Early in the year, the refrain was “Take my oil . . . please!” Futures contracts for WTI closed at a stunning negative $37.63 on April 20.
That day, in a scene reminiscent of the movie Wall Street, some young whippersnappers at a small London firm called Vega Capital pocketed $500 million by pounding speculators caught offside in the final hours before the contract settled.
Would you call that hedging or manipulation? No doubt Gordon Gecko would applaud, but it shows how extreme volatility accompanies extraordinary circumstances.
So, what is the upshot of the contagion compared to “normal” times? There have been lots of bankruptcies, personal and commercial. Higher rates of suicide, alcoholism and drug addiction, and domestic and child abuse.
Where gyms are closed, people are in worse physical shape. Mental health is more precarious, divorce rates are up, and so are stress levels in general.
The murder of George Floyd by Minneapolis police was a catalyzing moment that made it impossible to ignore or deny the social and economic inequities to which Black Americans have been subjected for centuries.
Calls to abolish or defund police forces shone a light on how bloated many law enforcement budgets have become; perhaps some may be cut, the savings earmarked for community benefits.
Joe Biden has committed to raising the federal minimum wage to $15 an hour. That would be a significant move, considering the rate hasn’t budged since it was hiked to $7.25 in 2009. In the self-proclaimed Greatest Nation on Earth, a minimum-wage job is no less than indentured servitude.
We’ve said before that giving more money to those on the lowest rung of the economic ladder is a fabulous way to spur economic growth, and there is evidence that it could save lives, reduce crime and ease income inequality.
And America’s billionaire class needn’t worry; their net worth grew by $637 billion between the start of the pandemic and the end of October. The money always seems to make its way into their pockets eventually.
While Greece and Italy have been the poster children for really bad financial conditions for a long time, you may want to add England, France, Spain, South Africa, China and Brazil to that club . . . and heck, why not throw in Canada and the United States?
Then there are the multitude of nations in Africa that always seem to struggle — or, more to the point, can’t get away with printing money indiscriminately.
Some economists are advancing arguments like “What does it matter? Governments don’t rely on taxes for spending. They can print as much as they need.” History will remain our guide.

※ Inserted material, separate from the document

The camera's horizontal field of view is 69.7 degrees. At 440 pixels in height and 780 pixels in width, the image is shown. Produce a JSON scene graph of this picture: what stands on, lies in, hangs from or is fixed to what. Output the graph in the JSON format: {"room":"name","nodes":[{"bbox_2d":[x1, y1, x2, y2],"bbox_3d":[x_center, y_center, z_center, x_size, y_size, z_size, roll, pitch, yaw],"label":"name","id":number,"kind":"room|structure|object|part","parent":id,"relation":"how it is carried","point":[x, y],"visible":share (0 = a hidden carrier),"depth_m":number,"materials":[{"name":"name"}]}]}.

The TSX rose a miserly 2.2 percent in 2020, while US markets hit all-time highs — the Dow was up 7.3 percent, the S&P 500 gained 16.3 percent and the Nasdaq soared by 43.6 percent. Let’s party like it’s 1999. Is that Cher singing “Believe”?
The Presidents’ Portfolio clocked in with a return of 11.7 percent, while the Vice-President’s Portfolio was up 3.5 percent. That’s okay, but could have been so much better.

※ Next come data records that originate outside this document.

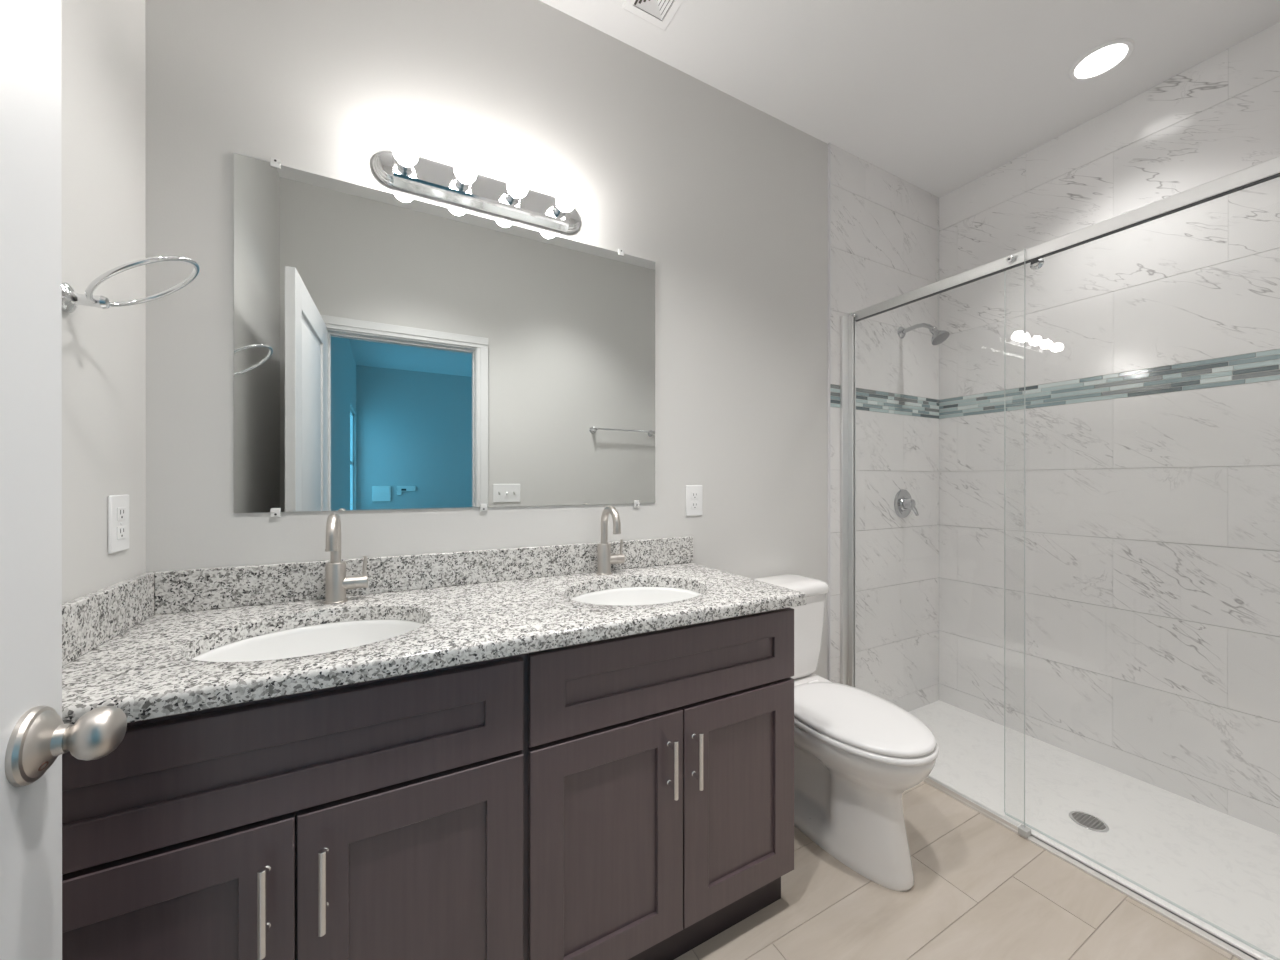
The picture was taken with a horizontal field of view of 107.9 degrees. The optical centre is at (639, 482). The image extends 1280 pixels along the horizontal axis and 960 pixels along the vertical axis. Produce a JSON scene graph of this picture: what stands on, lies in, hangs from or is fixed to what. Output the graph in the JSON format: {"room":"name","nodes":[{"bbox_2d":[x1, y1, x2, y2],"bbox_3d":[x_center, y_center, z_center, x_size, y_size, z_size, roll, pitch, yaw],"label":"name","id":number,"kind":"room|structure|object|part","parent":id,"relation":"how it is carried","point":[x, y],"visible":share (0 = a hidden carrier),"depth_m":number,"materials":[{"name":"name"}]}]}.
{"room":"bathroom","nodes":[
{"label":"bathroom","id":0,"kind":"room"},
{"bbox_2d":[61,0,145,602],"bbox_3d":[-0.846,-0.179,0.390,0.120,2.893,1.510,0,0,-28],"label":"wall","id":1,"kind":"structure","parent":0,"point":[103,41],"depth_m":0.92,"materials":[{"name":"white paint"}]},
{"bbox_2d":[108,495,128,553],"bbox_3d":[-1.085,0.085,0.971,0.008,0.118,0.077,0,0,-28],"label":"electrical outlet","id":2,"kind":"object","parent":1,"relation":"attached to","point":[118,505],"visible":1,"depth_m":0.96,"materials":[{"name":"white plastic"}]},
{"bbox_2d":[117,507,125,520],"bbox_3d":[-1.083,0.066,0.973,0.002,0.027,0.033,0,0,-28],"label":"receptacle","id":3,"kind":"object","parent":2,"relation":"attached to","point":[121,511],"depth_m":0.97,"materials":[{"name":"grey plastic"}]},
{"bbox_2d":[117,525,125,539],"bbox_3d":[-1.083,0.104,0.973,0.002,0.027,0.033,0,0,-28],"label":"receptacle","id":4,"kind":"object","parent":2,"relation":"attached to","point":[121,529],"depth_m":0.97,"materials":[{"name":"grey plastic"}]},
{"bbox_2d":[62,256,199,312],"bbox_3d":[-0.920,-0.358,0.843,0.179,0.121,0.172,0,0,-28],"label":"towel ring","id":5,"kind":"object","parent":1,"relation":"attached to","point":[71,299],"visible":0.99,"depth_m":0.82,"materials":[{"name":"silver metal"}]},
{"bbox_3d":[-0.979,-0.322,0.824,0.056,0.050,0.050,0,0,-28],"label":"post","id":6,"kind":"part","parent":5,"relation":"part of","materials":[{"name":"silver metal"}]},
{"bbox_2d":[145,0,938,711],"bbox_3d":[0.230,-0.180,1.885,3.430,2.893,0.131,0,0,-28],"label":"wall","id":7,"kind":"structure","parent":0,"point":[760,232],"depth_m":1.70,"materials":[{"name":"white paint"}]},
{"bbox_2d":[155,536,692,614],"bbox_3d":[-0.463,0.258,1.440,1.506,0.099,0.019,0,0,-28],"label":"backsplash","id":8,"kind":"structure","parent":7,"relation":"attached to","point":[189,590],"depth_m":1.31,"materials":[{"name":"white stone"}]},
{"bbox_2d":[234,153,654,516],"bbox_3d":[-0.475,-0.370,1.439,1.206,0.916,0.011,0,0,-28],"label":"wall mirror","id":9,"kind":"object","parent":7,"relation":"attached to","point":[392,351],"visible":1,"depth_m":1.35,"materials":[{"name":"grey mirror"}]},
{"bbox_2d":[372,139,580,232],"bbox_3d":[-0.444,-0.886,1.385,0.614,0.100,0.122,0,0,-28],"label":"vanity light","id":10,"kind":"object","parent":7,"relation":"attached to","point":[402,168],"visible":1,"depth_m":1.38,"materials":[{"name":"silver metal"}]},
{"bbox_2d":[396,160,413,173],"bbox_3d":[-0.650,-0.886,1.289,0.047,0.047,0.022,0,0,-28],"label":"socket","id":11,"kind":"object","parent":10,"relation":"attached to","point":[400,169],"depth_m":1.29,"materials":[{"name":"silver metal"}]},
{"bbox_3d":[-0.631,-0.886,1.254,0.062,0.062,0.066,0,0,-28],"label":"bulb","id":12,"kind":"part","parent":10,"relation":"part of","materials":[{"name":"white glass"}]},
{"bbox_2d":[454,175,470,189],"bbox_3d":[-0.516,-0.886,1.361,0.047,0.047,0.022,0,0,-28],"label":"socket","id":13,"kind":"object","parent":10,"relation":"attached to","point":[458,185],"depth_m":1.36,"materials":[{"name":"silver metal"}]},
{"bbox_3d":[-0.497,-0.886,1.325,0.062,0.062,0.066,0,0,-28],"label":"bulb","id":14,"kind":"part","parent":10,"relation":"part of","materials":[{"name":"white glass"}]},
{"bbox_2d":[506,189,520,203],"bbox_3d":[-0.387,-0.886,1.430,0.047,0.047,0.022,0,0,-28],"label":"socket","id":15,"kind":"object","parent":10,"relation":"attached to","point":[510,199],"depth_m":1.43,"materials":[{"name":"silver metal"}]},
{"bbox_3d":[-0.368,-0.886,1.395,0.062,0.062,0.066,0,0,-28],"label":"bulb","id":16,"kind":"part","parent":10,"relation":"part of","materials":[{"name":"white glass"}]},
{"bbox_2d":[553,202,566,216],"bbox_3d":[-0.253,-0.886,1.502,0.047,0.047,0.022,0,0,-28],"label":"socket","id":17,"kind":"object","parent":10,"relation":"attached to","point":[557,212],"depth_m":1.50,"materials":[{"name":"silver metal"}]},
{"bbox_3d":[-0.234,-0.886,1.466,0.062,0.062,0.066,0,0,-28],"label":"bulb","id":18,"kind":"part","parent":10,"relation":"part of","materials":[{"name":"white glass"}]},
{"bbox_2d":[686,485,701,515],"bbox_3d":[0.211,0.070,1.810,0.077,0.118,0.008,0,0,-28],"label":"electrical outlet","id":19,"kind":"object","parent":7,"relation":"attached to","point":[693,492],"visible":1,"depth_m":1.80,"materials":[{"name":"white plastic"}]},
{"bbox_2d":[691,492,697,498],"bbox_3d":[0.213,0.051,1.807,0.033,0.027,0.002,0,0,-28],"label":"receptacle","id":20,"kind":"object","parent":19,"relation":"attached to","point":[694,495],"depth_m":1.81,"materials":[{"name":"grey plastic"}]},
{"bbox_2d":[691,502,697,508],"bbox_3d":[0.213,0.090,1.807,0.033,0.027,0.002,0,0,-28],"label":"receptacle","id":21,"kind":"object","parent":19,"relation":"attached to","point":[694,505],"depth_m":1.81,"materials":[{"name":"grey plastic"}]},
{"bbox_3d":[0.879,-0.180,2.166,0.006,2.793,0.011,0,0,-28],"label":"tile edge trim","id":22,"kind":"part","parent":7,"relation":"part of","materials":[{"name":"white"}]},
{"bbox_2d":[894,489,918,517],"bbox_3d":[1.383,0.111,2.398,0.148,0.148,0.061,0,0,-28],"label":"shower valve","id":23,"kind":"object","parent":7,"relation":"attached to","point":[903,502],"visible":1,"depth_m":2.40,"materials":[{"name":"silver metal"}]},
{"bbox_3d":[1.391,0.127,2.394,0.070,0.091,0.047,0,0,-28],"label":"lever handle","id":24,"kind":"part","parent":23,"relation":"part of","materials":[{"name":"silver metal"}]},
{"bbox_2d":[897,323,949,344],"bbox_3d":[1.410,-0.738,2.315,0.082,0.138,0.232,0,0,-28],"label":"showerhead","id":25,"kind":"object","parent":7,"relation":"attached to","point":[938,336],"visible":1,"depth_m":2.26,"materials":[{"name":"silver metal"}]},
{"bbox_3d":[1.396,-0.770,2.341,0.020,0.052,0.157,0,0,-28],"label":"arm","id":26,"kind":"part","parent":25,"relation":"part of","materials":[{"name":"silver metal"}]},
{"bbox_2d":[539,0,1279,197],"bbox_3d":[0.612,-1.606,1.171,3.430,0.060,1.750,0,0,-28],"label":"ceiling","id":27,"kind":"structure","parent":0,"point":[938,96],"depth_m":1.72,"materials":[{"name":"white paint"}]},
{"bbox_2d":[622,0,683,30],"bbox_3d":[0.053,-1.571,1.509,0.166,0.010,0.166,0,0,-28],"label":"ceiling vent","id":28,"kind":"object","parent":27,"relation":"in","point":[659,13],"visible":1,"depth_m":1.55,"materials":[{"name":"grey"}]},
{"bbox_2d":[1068,38,1134,80],"bbox_3d":[1.719,-1.569,1.739,0.176,0.015,0.176,0,0,-28],"label":"recessed light","id":29,"kind":"object","parent":27,"relation":"in","point":[1105,57],"visible":1,"depth_m":1.73,"materials":[{"name":"white paint"}]},
{"bbox_2d":[674,781,1240,959],"bbox_3d":[0.256,1.248,0.914,2.557,0.060,1.630,0,0,-28],"label":"floor","id":30,"kind":"structure","parent":0,"point":[981,890],"depth_m":1.31,"materials":[{"name":"beige tile"}]},
{"bbox_2d":[62,654,523,959],"bbox_3d":[-0.682,0.780,1.005,0.747,0.874,0.576,0,0,-28],"label":"vanity cabinet","id":31,"kind":"object","parent":30,"relation":"on","point":[379,819],"visible":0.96,"depth_m":0.79,"materials":[{"name":"brown wood"}]},
{"bbox_3d":[-0.737,0.830,0.701,0.354,0.540,0.019,0,0,-28],"label":"door","id":32,"kind":"part","parent":31,"relation":"part of","materials":[{"name":"brown wood"}]},
{"bbox_3d":[-0.600,0.678,0.743,0.013,0.137,0.036,0,0,-28],"label":"handle","id":33,"kind":"part","parent":31,"relation":"part of","materials":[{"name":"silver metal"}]},
{"bbox_3d":[-0.531,0.678,0.780,0.013,0.137,0.036,0,0,-28],"label":"handle","id":34,"kind":"part","parent":31,"relation":"part of","materials":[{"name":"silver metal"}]},
{"bbox_3d":[-0.411,0.829,0.876,0.379,0.540,0.019,0,0,-28],"label":"door","id":35,"kind":"part","parent":31,"relation":"part of","materials":[{"name":"brown wood"}]},
{"bbox_2d":[524,608,793,959],"bbox_3d":[-0.016,0.780,1.363,0.764,0.874,0.576,0,0,-28],"label":"vanity cabinet","id":36,"kind":"object","parent":30,"relation":"on","point":[659,765],"visible":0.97,"depth_m":1.11,"materials":[{"name":"brown wood"}]},
{"bbox_2d":[62,536,806,723],"bbox_3d":[-0.341,0.275,1.193,1.526,0.134,0.571,0,0,-28],"label":"countertop","id":37,"kind":"structure","parent":36,"relation":"on","point":[131,645],"depth_m":1.07,"materials":[{"name":"white stone"}]},
{"bbox_2d":[193,619,423,661],"bbox_3d":[-0.673,0.429,0.982,0.466,0.172,0.378,0,0,-28],"label":"sink","id":38,"kind":"object","parent":37,"relation":"in","point":[328,637],"visible":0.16,"depth_m":1.10,"materials":[{"name":"white porcelain"}]},
{"bbox_2d":[323,513,367,603],"bbox_3d":[-0.743,0.191,1.171,0.098,0.232,0.140,0,0,-28],"label":"faucet","id":39,"kind":"object","parent":37,"relation":"on","point":[336,581],"visible":1,"depth_m":1.18,"materials":[{"name":"silver metal"}]},
{"bbox_3d":[-0.759,0.140,1.154,0.026,0.130,0.125,0,0,-28],"label":"spout","id":40,"kind":"part","parent":39,"relation":"part of","materials":[{"name":"silver metal"}]},
{"bbox_3d":[-0.746,0.261,1.218,0.059,0.033,0.033,0,0,-28],"label":"handle","id":41,"kind":"part","parent":39,"relation":"part of","materials":[{"name":"silver metal"}]},
{"bbox_3d":[-0.726,0.225,1.229,0.012,0.060,0.010,0,0,-28],"label":"lever","id":42,"kind":"part","parent":39,"relation":"part of","materials":[{"name":"silver metal"}]},
{"bbox_2d":[596,505,624,574],"bbox_3d":[-0.080,0.191,1.538,0.098,0.232,0.140,0,0,-28],"label":"faucet","id":43,"kind":"object","parent":37,"relation":"on","point":[605,559],"visible":1,"depth_m":1.55,"materials":[{"name":"silver metal"}]},
{"bbox_3d":[-0.097,0.140,1.521,0.026,0.130,0.125,0,0,-28],"label":"spout","id":44,"kind":"part","parent":43,"relation":"part of","materials":[{"name":"silver metal"}]},
{"bbox_3d":[-0.084,0.261,1.585,0.059,0.033,0.033,0,0,-28],"label":"handle","id":45,"kind":"part","parent":43,"relation":"part of","materials":[{"name":"silver metal"}]},
{"bbox_3d":[-0.064,0.225,1.596,0.012,0.060,0.010,0,0,-28],"label":"lever","id":46,"kind":"part","parent":43,"relation":"part of","materials":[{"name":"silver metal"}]},
{"bbox_2d":[571,587,700,605],"bbox_3d":[-0.007,0.429,1.348,0.466,0.172,0.378,0,0,-28],"label":"sink","id":47,"kind":"object","parent":37,"relation":"in","point":[626,595],"visible":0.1,"depth_m":1.51,"materials":[{"name":"white ceramic"}]},
{"bbox_3d":[-0.065,0.829,1.062,0.379,0.540,0.019,0,0,-28],"label":"door","id":48,"kind":"part","parent":36,"relation":"part of","materials":[{"name":"brown wood"}]},
{"bbox_3d":[0.101,0.455,1.151,0.756,0.190,0.019,0,0,-28],"label":"drawer","id":49,"kind":"part","parent":36,"relation":"part of","materials":[{"name":"brown wood"}]},
{"bbox_3d":[0.079,0.677,1.107,0.013,0.137,0.036,0,0,-28],"label":"handle","id":50,"kind":"part","parent":36,"relation":"part of","materials":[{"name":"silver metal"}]},
{"bbox_3d":[0.142,0.677,1.141,0.013,0.137,0.036,0,0,-28],"label":"handle","id":51,"kind":"part","parent":36,"relation":"part of","materials":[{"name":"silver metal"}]},
{"bbox_3d":[0.270,0.829,1.241,0.373,0.540,0.019,0,0,-28],"label":"door","id":52,"kind":"part","parent":36,"relation":"part of","materials":[{"name":"brown wood"}]},
{"bbox_2d":[755,574,938,891],"bbox_3d":[0.668,0.806,1.646,0.408,0.822,0.705,0,0,-28],"label":"toilet","id":53,"kind":"object","parent":30,"relation":"on","point":[857,752],"visible":0.69,"depth_m":1.48,"materials":[{"name":"white ceramic"}]},
{"bbox_3d":[0.550,0.420,1.867,0.408,0.050,0.204,0,0,-28],"label":"tank lid","id":54,"kind":"part","parent":53,"relation":"part of","materials":[{"name":"white ceramic"}]},
{"bbox_3d":[0.550,0.612,1.867,0.392,0.334,0.183,0,0,-28],"label":"tank","id":55,"kind":"part","parent":53,"relation":"part of","materials":[{"name":"white ceramic"}]},
{"bbox_3d":[0.683,1.013,1.619,0.374,0.408,0.632,0,0,-28],"label":"bowl","id":56,"kind":"part","parent":53,"relation":"part of","materials":[{"name":"white ceramic"}]},
{"bbox_3d":[0.716,0.774,1.557,0.364,0.026,0.492,0,0,-28],"label":"lid","id":57,"kind":"part","parent":53,"relation":"part of","materials":[{"name":"white plastic"}]},
{"bbox_3d":[0.716,0.798,1.557,0.374,0.020,0.503,0,0,-28],"label":"seat","id":58,"kind":"part","parent":53,"relation":"part of","materials":[{"name":"white plastic"}]},
{"bbox_2d":[840,156,1279,959],"bbox_3d":[1.331,0.207,1.559,0.078,2.021,1.494,0,0,-28],"label":"shower door frame","id":59,"kind":"structure","parent":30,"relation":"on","point":[1268,170],"depth_m":1.70,"materials":[{"name":"silver metal"}]},
{"bbox_3d":[1.161,0.195,1.902,0.008,1.996,0.683,0,0,-28],"label":"glass panel","id":60,"kind":"part","parent":59,"relation":"part of","materials":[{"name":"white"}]},
{"bbox_3d":[1.357,-0.783,1.571,0.020,0.041,1.490,0,0,-28],"label":"header rail","id":61,"kind":"part","parent":59,"relation":"part of","materials":[{"name":"silver metal"}]},
{"bbox_2d":[1004,258,1279,959],"bbox_3d":[1.521,0.211,1.314,0.022,1.972,0.840,0,0,-28],"label":"sliding shower door","id":62,"kind":"structure","parent":59,"relation":"hanging from","point":[1037,264],"depth_m":1.59,"materials":[{"name":"clear glass"}]},
{"bbox_3d":[1.516,0.208,1.311,0.008,1.966,0.840,0,0,-28],"label":"glass panel","id":63,"kind":"part","parent":62,"relation":"part of","materials":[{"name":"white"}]},
{"bbox_2d":[909,700,1279,959],"bbox_3d":[1.682,1.232,1.747,0.744,0.070,1.492,0,0,-28],"label":"shower tray","id":64,"kind":"object","parent":30,"relation":"on","point":[1221,868],"visible":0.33,"depth_m":1.64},
{"bbox_2d":[1069,811,1108,832],"bbox_3d":[1.596,1.205,1.657,0.104,0.004,0.104,0,0,-28],"label":"shower drain","id":65,"kind":"object","parent":64,"relation":"in","point":[1088,821],"visible":1,"depth_m":1.65,"materials":[{"name":"silver metal"}]},
{"bbox_2d":[939,22,1279,834],"bbox_3d":[2.095,-0.180,1.900,0.130,2.893,1.630,0,0,-28],"label":"wall","id":66,"kind":"structure","parent":0,"point":[1152,348],"depth_m":1.91,"materials":[{"name":"white tile"}]},
{"bbox_3d":[0.943,-0.179,0.430,3.310,2.893,0.129,0,0,-28],"label":"wall","id":67,"kind":"structure","parent":0,"visible":0},
{"bbox_2d":[0,0,126,959],"bbox_3d":[-0.442,0.187,0.202,0.101,2.042,0.755,0,0,-30],"label":"door","id":68,"kind":"structure","parent":67,"relation":"in","point":[34,736],"depth_m":0.47,"materials":[{"name":"white paint"}]},
{"bbox_3d":[-0.575,0.265,0.492,0.041,0.052,0.052,0,0,-30],"label":"knob","id":69,"kind":"part","parent":68,"relation":"part of","materials":[{"name":"silver metal"}]}
]}

We’re still kicking ourselves for not buying more in March, when bargains were piled on bargains.
Looking back, Benj sees that his mind was too attuned to the macro, while the micro was beckoning. He can say that not one of his confidants foresaw the market blossoming the way it did after March; rather, all were pondering a further pummelling.
In short, more contrarian thinking was needed at this end. Live and learn, and hopefully apply the lessons for a score of years and then some.
There were some fabulous winners — and losers. In the PP, Alacer, Alpha Pro Tech and ATS Automation were sold for huge gains, which were counterbalanced by the ugliness of Cathedral Energy and Stuart Olson. Among stocks held, Innodata, Koss and Quarterhill were the stars.
The VPP was also buoyed by Alacer, along with Bird Construction, Cameco, Century Aluminum and Hibbett Sports. Worst off were Carbo Ceramics and Gold Resource Corp.
We are hopeful that 2021 will be better. There is more money out there to boost stock markets than at any time in history, even though, by virtually every metric, the markets are expensive.
Hey, did you notice that we did not use the “C word” or the “P word”? They were, and are, everywhere, and we contrarians have tired of them. Maybe you have, too.